Transition: Fade to black.
Summary of Key Numbers (Reference for Narration)¶
Keep these numbers handy during recording. They appear throughout the script but are consolidated here for quick reference during retakes.
| Metric | Value |
|---|---|
| End-to-end time | < 5 hours |
| Traditional approach | 6-18 months |
| Time reduction | ~99% |
| Hardware cost | $3,999 (DGX Spark) |
| Traditional infrastructure | $50K-500K+ |
| GPU | NVIDIA GB10 Grace Blackwell |
| Memory | 128 GB unified LPDDR5x |
| CPU | 20 ARM cores (Grace) |
| Variant calls (Stage 1) | ~11.7 million |
| Stage 1 runtime | 120-240 min |
| Stage 1 accuracy | >99% concordance |
| CPU baseline for Stage 1 | 24-48 hours |
| Searchable vectors (Milvus) | 3.56 million |
| ClinVar records | ~2.7 million |
| AlphaMissense records | 71 million |
| Knowledge base genes | 201 across 13 therapeutic areas |
| Druggable targets | 171 (85% of 201) |
| Query latency (Stage 2) | < 5 seconds |
| Stage 3 runtime | 8-16 min |
| Top VCP candidate improvement | +39% composite over CB-5083 |
| CAR-T Agent tests | 241 |
| Imaging Agent tests | 539 |
| Precision Oncology Agent tests | 516 |
| Total agent tests | 1,296 in 3.78 sec |
| License | Apache 2.0 |
Post-Production Notes¶
- Intro/Outro cards: Use the project banner from
docs/diagrams/hcls-ai-factory-diagram.pngas the opening card. GitHub repo URL and Apache 2.0 badge on the end card. - Lower thirds: Use a consistent lower-third style for all metric overlays. White text on a semi-transparent dark bar. Keep font size large enough to read at 720p.
- Music: Optional low-energy ambient track under the narration. Keep it subtle -- the audience is technical and will tune out anything distracting. No music during the terminal and chat UI sections where the viewer is reading code.

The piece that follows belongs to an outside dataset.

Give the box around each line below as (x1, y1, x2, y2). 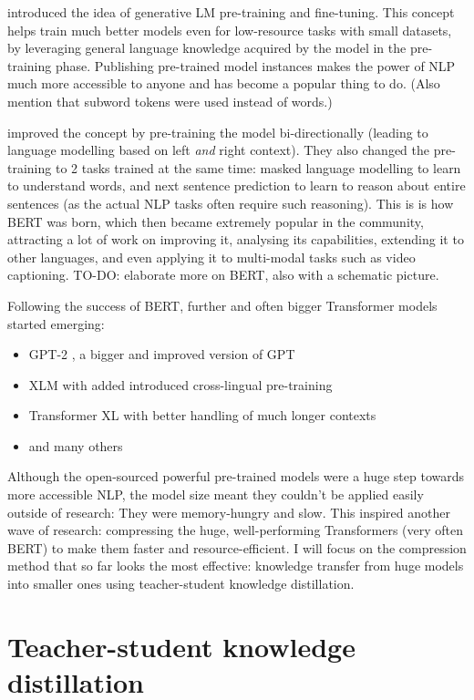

- Captions: Generate closed captions. Many viewers in academic and clinical settings watch without sound.
- Thumbnail: DGX Spark hardware photo with overlay text: "Patient DNA to Drug Candidates / 5 Hours / $3,999".
- Video description: Include the GitHub URL, the three-stage pipeline summary, hardware specs, and a link to the full documentation.
- Upload targets: YouTube (primary), LinkedIn (native upload for better reach), project docs site (embedded).